(Stored records)
⁂

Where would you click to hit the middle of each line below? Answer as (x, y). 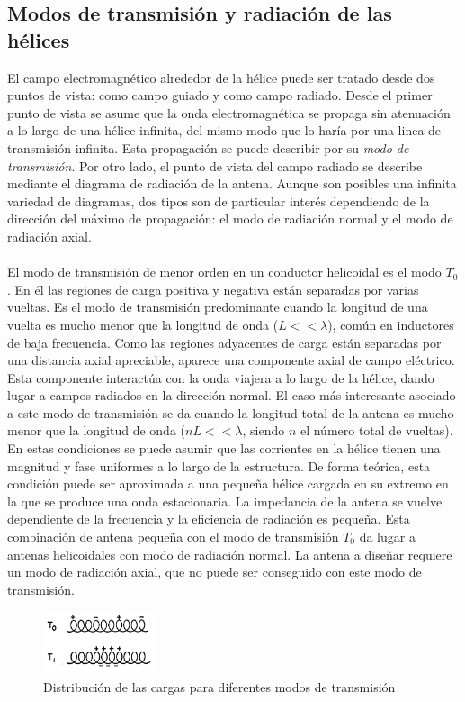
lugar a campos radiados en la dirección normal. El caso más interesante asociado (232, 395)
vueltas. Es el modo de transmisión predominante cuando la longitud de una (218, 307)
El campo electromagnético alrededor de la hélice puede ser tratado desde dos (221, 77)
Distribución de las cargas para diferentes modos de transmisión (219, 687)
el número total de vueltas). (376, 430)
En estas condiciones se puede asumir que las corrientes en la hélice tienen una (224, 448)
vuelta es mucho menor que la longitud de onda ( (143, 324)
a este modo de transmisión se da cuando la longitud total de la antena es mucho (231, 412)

⁂

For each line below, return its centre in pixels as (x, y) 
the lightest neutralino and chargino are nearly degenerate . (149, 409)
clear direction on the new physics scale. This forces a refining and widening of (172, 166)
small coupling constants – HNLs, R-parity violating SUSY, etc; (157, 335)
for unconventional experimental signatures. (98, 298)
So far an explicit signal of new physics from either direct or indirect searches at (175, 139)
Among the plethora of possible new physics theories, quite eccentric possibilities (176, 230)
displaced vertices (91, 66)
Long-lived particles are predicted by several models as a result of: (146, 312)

⁂

**What to work on**
Show all lines in the entries above where the word "total" appears.

**Result of this task**
el número total de vueltas). (376, 430)
a este modo de transmisión se da cuando la longitud total de la antena es mucho (231, 412)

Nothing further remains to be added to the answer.